Explanation: The function separates input and output costs because they are priced differently. With Claude Sonnet, output costs 5x more than input — so it pays to control response length (e.g. “Answer in at most 3 sentences”).

COMBINE

Task flows to selectModel to model, generateText returns result.usage, calculateCost computes cost log

Exercise: Extend the selectModel function from Level 1.2 with automatic cost tracking. Every call should log its costs.

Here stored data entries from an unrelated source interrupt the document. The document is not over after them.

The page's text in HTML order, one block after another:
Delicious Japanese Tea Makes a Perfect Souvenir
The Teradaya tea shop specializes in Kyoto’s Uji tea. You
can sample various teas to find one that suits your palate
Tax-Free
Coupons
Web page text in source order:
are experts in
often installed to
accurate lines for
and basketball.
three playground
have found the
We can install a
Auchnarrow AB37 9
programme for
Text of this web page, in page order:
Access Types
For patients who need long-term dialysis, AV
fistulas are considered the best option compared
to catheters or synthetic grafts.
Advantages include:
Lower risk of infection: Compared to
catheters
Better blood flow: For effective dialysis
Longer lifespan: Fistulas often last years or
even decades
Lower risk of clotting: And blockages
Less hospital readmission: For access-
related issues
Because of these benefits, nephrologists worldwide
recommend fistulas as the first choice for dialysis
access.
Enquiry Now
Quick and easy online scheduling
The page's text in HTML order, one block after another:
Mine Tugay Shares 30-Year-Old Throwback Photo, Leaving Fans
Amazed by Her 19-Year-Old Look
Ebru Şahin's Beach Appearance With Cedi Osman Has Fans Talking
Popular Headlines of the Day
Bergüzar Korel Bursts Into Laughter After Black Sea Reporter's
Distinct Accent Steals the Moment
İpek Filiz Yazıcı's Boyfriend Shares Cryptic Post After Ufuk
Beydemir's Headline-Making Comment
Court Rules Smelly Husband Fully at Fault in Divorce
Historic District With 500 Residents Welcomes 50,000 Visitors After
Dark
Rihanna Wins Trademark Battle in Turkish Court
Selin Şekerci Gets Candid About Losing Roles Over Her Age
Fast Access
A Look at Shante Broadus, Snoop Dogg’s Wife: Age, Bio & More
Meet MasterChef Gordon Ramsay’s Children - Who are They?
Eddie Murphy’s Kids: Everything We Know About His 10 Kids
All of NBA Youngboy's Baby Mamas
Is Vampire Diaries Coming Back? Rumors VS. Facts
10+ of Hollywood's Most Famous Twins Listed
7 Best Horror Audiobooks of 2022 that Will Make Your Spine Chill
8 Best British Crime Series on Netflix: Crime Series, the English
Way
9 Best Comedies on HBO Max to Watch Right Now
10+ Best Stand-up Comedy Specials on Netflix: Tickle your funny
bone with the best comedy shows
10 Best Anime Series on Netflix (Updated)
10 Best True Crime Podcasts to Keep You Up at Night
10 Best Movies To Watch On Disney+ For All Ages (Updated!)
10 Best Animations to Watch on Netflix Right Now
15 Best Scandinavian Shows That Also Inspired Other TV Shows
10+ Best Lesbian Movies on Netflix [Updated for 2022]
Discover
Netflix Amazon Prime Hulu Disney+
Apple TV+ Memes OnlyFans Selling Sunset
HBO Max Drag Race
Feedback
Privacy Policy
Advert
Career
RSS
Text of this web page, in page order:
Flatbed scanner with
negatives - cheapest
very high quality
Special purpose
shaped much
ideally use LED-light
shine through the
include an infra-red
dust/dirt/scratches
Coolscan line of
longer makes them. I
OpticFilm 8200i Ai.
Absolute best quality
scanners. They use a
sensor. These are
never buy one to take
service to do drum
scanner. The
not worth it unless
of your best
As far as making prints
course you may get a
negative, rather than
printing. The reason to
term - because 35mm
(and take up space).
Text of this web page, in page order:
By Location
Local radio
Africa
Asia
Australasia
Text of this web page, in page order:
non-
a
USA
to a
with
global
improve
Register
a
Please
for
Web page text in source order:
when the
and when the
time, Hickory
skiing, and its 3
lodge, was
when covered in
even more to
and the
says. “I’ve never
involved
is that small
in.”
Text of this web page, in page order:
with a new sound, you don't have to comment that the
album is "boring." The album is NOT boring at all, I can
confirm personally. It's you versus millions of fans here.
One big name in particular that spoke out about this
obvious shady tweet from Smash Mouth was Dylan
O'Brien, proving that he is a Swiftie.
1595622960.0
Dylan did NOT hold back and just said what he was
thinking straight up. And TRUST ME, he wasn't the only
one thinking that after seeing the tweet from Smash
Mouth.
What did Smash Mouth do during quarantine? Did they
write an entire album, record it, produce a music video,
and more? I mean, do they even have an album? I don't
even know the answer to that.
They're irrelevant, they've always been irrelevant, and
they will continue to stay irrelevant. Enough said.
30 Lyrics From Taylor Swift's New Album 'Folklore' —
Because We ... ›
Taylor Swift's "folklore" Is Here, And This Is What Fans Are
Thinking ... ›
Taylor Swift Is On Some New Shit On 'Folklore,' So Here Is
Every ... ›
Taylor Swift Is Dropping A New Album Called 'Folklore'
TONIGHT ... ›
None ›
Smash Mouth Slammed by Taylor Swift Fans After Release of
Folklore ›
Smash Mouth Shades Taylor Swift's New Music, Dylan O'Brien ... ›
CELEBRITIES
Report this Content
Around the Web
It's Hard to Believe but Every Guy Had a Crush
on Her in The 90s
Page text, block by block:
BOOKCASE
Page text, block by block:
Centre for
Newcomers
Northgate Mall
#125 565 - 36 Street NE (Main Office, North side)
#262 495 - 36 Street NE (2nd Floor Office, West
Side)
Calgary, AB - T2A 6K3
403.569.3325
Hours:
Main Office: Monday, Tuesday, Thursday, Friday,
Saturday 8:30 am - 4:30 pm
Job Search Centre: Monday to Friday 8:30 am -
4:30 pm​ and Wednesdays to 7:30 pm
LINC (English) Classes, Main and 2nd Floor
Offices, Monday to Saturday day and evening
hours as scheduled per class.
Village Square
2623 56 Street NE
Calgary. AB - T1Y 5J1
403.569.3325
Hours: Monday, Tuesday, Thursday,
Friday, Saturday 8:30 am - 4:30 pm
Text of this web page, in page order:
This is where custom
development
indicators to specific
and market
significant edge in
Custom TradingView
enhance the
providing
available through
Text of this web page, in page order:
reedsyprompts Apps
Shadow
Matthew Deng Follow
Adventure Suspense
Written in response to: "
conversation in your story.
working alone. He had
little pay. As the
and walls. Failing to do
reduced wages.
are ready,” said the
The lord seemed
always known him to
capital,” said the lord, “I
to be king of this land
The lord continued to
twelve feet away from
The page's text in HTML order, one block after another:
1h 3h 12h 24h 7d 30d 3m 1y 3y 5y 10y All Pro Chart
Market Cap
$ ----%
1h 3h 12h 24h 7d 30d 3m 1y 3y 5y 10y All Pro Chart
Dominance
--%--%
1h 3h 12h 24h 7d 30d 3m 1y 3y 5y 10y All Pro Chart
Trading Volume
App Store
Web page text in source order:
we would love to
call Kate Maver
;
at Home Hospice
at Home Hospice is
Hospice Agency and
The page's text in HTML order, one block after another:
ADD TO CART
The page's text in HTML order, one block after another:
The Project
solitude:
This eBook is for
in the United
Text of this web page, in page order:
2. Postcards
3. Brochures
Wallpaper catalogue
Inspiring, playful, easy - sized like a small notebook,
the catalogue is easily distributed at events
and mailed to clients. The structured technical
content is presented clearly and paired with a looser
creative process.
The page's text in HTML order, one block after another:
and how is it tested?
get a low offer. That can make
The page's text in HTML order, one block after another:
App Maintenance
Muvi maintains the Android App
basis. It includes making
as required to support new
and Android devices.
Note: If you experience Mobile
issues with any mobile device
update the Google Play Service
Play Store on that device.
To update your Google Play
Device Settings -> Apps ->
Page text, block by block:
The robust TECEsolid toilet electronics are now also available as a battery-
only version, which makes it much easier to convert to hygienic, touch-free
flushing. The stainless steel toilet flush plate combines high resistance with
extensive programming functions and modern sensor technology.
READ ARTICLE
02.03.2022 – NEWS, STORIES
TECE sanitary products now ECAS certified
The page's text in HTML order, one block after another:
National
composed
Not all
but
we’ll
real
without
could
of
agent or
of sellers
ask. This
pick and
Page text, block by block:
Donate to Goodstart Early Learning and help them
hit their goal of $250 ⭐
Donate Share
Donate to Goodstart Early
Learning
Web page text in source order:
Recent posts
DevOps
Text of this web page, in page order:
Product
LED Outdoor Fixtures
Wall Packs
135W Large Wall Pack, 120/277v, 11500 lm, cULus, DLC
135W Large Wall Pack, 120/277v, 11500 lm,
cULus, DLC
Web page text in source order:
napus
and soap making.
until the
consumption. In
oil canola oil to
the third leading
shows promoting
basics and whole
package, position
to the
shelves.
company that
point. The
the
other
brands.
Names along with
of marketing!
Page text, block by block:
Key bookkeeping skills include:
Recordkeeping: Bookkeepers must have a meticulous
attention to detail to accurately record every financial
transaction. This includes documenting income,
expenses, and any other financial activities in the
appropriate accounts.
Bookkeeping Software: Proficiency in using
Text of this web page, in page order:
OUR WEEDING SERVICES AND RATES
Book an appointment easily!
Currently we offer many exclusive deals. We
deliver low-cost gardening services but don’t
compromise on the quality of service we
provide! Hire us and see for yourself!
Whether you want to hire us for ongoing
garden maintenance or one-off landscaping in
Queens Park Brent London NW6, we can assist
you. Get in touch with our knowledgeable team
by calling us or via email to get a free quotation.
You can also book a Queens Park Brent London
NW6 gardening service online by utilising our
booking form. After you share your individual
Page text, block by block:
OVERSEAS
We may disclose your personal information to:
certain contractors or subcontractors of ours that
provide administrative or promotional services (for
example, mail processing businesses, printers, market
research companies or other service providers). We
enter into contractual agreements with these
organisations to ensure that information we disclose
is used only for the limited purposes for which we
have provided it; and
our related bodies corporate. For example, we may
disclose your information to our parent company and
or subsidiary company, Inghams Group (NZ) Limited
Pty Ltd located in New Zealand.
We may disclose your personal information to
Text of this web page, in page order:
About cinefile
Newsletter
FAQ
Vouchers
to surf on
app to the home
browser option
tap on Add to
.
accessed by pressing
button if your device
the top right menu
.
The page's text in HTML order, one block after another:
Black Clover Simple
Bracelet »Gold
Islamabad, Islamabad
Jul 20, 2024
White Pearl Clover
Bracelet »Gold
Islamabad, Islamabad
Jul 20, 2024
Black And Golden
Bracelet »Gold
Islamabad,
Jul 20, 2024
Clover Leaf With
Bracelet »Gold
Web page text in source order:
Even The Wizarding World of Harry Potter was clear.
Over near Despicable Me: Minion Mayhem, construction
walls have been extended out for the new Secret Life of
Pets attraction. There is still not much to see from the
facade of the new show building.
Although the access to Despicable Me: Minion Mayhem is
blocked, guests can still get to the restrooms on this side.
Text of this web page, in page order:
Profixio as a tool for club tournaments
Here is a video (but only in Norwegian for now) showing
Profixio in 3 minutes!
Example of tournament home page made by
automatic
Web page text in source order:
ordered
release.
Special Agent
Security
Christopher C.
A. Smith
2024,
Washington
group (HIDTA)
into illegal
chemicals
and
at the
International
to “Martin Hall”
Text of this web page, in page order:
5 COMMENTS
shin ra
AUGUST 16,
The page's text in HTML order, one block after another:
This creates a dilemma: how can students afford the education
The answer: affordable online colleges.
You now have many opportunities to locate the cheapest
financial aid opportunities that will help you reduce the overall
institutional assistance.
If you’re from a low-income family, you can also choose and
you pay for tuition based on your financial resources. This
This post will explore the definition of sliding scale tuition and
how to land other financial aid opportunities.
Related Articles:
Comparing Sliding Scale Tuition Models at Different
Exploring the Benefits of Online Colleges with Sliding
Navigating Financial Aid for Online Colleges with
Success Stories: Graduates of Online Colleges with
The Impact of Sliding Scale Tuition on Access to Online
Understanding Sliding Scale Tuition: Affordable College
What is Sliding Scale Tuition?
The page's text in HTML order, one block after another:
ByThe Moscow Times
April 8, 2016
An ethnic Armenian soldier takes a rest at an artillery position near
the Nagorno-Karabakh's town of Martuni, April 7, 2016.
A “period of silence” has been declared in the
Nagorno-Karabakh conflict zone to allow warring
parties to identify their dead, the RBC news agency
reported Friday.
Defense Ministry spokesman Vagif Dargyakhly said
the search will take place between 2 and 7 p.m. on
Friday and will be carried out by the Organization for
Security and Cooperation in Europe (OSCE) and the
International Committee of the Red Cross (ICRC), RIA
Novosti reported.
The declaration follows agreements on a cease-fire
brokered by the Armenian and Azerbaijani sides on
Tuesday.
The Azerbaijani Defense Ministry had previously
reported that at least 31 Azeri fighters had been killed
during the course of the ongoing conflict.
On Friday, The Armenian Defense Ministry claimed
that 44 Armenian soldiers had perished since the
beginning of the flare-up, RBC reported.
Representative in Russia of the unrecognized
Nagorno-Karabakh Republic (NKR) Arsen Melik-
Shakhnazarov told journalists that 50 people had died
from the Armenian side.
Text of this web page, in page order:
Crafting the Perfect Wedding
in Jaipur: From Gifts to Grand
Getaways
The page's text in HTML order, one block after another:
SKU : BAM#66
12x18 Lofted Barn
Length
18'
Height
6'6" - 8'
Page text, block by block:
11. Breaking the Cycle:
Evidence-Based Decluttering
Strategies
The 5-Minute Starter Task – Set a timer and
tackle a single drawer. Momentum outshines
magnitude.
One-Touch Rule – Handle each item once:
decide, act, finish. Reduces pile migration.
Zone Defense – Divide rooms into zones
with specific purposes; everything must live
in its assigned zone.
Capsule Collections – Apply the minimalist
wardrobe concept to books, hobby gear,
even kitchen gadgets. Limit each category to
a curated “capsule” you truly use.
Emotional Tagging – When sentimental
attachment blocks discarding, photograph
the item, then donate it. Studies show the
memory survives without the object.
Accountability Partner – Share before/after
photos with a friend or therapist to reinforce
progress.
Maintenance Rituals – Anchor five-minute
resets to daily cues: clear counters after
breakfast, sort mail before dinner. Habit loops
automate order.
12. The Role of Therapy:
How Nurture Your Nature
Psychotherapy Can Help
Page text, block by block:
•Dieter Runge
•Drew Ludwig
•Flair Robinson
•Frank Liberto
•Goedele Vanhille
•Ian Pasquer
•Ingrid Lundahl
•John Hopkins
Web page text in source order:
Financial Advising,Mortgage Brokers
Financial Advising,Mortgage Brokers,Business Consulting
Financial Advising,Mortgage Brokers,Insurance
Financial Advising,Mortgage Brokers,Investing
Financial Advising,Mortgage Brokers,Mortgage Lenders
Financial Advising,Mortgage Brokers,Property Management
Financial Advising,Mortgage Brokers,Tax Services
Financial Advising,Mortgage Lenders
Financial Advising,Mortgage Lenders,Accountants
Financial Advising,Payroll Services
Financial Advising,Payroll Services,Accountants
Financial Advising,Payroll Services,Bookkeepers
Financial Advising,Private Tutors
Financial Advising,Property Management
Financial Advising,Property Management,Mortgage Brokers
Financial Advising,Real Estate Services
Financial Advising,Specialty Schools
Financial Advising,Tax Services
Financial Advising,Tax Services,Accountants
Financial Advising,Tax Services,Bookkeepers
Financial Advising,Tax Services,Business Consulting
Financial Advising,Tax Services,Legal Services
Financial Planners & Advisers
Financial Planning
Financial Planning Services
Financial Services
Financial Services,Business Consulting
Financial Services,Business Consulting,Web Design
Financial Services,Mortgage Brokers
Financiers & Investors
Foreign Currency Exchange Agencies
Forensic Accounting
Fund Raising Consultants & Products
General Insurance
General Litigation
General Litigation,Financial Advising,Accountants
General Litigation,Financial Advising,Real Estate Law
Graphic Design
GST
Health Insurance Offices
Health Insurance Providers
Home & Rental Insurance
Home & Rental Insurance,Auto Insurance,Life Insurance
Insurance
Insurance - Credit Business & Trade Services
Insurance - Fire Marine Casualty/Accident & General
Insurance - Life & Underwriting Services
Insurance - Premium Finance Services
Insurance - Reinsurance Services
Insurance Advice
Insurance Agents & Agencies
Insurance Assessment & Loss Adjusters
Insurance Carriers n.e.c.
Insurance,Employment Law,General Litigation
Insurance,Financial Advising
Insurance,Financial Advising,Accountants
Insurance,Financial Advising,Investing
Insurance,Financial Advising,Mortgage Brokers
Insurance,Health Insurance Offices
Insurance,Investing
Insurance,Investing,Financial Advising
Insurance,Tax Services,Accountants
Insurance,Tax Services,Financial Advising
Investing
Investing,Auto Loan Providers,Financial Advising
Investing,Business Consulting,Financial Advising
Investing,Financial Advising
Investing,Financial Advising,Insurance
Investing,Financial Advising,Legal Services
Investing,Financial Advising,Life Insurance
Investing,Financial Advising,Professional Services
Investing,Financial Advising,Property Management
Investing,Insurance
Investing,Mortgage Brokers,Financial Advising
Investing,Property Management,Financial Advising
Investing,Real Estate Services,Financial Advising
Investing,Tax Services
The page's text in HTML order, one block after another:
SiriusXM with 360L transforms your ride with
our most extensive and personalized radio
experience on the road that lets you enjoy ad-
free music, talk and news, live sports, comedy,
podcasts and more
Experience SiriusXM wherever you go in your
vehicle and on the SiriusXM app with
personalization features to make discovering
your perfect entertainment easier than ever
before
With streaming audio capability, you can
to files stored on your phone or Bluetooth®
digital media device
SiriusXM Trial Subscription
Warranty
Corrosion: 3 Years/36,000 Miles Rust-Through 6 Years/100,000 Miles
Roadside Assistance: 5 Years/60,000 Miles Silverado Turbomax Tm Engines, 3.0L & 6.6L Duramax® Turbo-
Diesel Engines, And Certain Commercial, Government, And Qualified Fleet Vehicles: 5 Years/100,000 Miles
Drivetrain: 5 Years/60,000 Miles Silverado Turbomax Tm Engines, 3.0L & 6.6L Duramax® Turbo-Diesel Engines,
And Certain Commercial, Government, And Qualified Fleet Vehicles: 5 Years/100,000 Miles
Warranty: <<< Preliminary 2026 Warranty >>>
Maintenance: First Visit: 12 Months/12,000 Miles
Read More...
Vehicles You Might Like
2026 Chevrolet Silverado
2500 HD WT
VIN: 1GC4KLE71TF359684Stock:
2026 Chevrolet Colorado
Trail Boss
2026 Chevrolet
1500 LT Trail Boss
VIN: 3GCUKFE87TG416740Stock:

Copy the selectModel function from your challenge-1-2.ts into the current file (or re-implement it)
Wrap the generateText call in a trackedGenerate function
After each await generateText(...), read costs from result.usage and log them
Test with different tasks — compare costs between Flash and Pro models

Optional Stretch Goal: Build session tracking that sums cumulative costs across multiple calls and outputs a summary at the end (“3 calls, 450 tokens, $0.003420 USD”).